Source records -
▽

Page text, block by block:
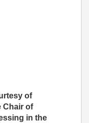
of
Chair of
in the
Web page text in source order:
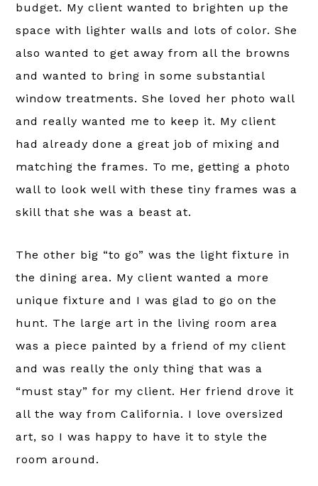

△
▽

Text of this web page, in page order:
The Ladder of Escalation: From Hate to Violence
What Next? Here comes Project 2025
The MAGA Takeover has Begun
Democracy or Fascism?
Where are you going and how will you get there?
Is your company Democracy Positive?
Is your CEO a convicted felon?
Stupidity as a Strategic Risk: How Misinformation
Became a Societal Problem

△
▽

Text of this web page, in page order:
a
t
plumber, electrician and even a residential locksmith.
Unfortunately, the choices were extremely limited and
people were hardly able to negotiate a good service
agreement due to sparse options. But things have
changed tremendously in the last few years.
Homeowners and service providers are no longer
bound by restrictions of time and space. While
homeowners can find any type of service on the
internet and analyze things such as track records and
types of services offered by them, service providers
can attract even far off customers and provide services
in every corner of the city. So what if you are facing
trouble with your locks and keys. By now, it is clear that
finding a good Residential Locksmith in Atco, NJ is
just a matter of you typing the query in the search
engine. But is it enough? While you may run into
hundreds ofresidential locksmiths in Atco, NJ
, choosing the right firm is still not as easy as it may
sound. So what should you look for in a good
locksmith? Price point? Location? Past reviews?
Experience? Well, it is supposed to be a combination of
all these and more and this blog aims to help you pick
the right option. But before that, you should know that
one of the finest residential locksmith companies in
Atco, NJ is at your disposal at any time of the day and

△

Aim of the exercise - Look above for the line with "Page text, block" and the line with "Web page text"; set down those two lines and all lines between them exactly, without pictures and without anything else.

Result of the task -
Page text, block by block:
of
Chair of
in the
Web page text in source order:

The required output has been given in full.